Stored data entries

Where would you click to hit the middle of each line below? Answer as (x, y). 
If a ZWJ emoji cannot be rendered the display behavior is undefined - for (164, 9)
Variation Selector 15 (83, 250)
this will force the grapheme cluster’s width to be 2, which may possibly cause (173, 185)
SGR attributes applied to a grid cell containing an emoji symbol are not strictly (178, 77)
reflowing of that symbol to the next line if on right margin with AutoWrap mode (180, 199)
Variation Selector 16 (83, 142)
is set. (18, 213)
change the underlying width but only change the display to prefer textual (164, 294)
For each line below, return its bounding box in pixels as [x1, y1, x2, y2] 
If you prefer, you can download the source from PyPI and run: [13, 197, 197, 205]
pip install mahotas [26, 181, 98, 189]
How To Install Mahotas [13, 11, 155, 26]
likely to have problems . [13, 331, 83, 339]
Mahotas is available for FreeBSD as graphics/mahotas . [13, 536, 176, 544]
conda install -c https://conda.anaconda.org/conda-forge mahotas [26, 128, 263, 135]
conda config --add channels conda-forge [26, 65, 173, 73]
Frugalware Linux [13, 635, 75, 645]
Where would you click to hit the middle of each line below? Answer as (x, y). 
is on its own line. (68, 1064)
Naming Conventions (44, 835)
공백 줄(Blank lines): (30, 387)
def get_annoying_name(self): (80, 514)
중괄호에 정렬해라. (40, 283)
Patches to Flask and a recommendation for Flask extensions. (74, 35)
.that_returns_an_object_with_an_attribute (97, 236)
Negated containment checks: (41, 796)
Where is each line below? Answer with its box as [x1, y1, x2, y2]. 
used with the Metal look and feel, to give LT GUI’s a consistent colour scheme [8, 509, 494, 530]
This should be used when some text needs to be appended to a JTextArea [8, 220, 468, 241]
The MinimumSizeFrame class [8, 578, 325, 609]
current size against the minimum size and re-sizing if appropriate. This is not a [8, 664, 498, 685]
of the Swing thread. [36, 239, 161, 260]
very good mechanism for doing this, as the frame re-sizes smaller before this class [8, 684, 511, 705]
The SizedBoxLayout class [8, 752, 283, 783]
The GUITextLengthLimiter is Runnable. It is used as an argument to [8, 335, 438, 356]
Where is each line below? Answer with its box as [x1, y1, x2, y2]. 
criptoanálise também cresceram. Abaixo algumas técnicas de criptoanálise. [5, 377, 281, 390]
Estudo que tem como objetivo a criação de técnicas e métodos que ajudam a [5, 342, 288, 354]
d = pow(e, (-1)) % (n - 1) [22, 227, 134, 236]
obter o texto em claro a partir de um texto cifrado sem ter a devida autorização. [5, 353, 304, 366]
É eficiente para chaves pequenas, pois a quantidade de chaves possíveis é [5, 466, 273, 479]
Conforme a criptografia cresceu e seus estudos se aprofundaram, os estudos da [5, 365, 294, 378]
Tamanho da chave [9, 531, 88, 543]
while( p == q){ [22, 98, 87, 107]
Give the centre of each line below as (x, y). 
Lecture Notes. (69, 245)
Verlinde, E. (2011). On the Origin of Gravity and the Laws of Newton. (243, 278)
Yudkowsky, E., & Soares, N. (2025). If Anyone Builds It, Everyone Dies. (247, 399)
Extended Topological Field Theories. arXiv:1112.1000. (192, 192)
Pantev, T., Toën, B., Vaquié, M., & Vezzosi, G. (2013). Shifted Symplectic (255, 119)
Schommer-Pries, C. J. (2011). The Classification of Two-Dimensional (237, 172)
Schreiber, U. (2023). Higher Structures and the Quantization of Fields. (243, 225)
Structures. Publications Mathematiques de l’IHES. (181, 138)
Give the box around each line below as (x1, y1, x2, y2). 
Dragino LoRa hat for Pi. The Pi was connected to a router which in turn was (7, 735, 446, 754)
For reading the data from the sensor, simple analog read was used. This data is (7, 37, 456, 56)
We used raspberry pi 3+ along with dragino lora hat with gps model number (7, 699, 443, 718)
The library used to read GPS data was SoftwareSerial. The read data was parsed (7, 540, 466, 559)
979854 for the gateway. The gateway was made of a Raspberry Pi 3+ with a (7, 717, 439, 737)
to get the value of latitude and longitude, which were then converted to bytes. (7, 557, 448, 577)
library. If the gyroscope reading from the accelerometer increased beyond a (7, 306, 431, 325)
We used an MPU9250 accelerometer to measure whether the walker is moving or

## Description of the task
Out of the data above, transcribe exactly and only the lines starting with the line that has "For reading the" and going on through the line that has "We used raspberry", both included.

## Task result
For reading the data from the sensor, simple analog read was used. This data is (7, 37, 456, 56)
We used raspberry pi 3+ along with dragino lora hat with gps model number (7, 699, 443, 718)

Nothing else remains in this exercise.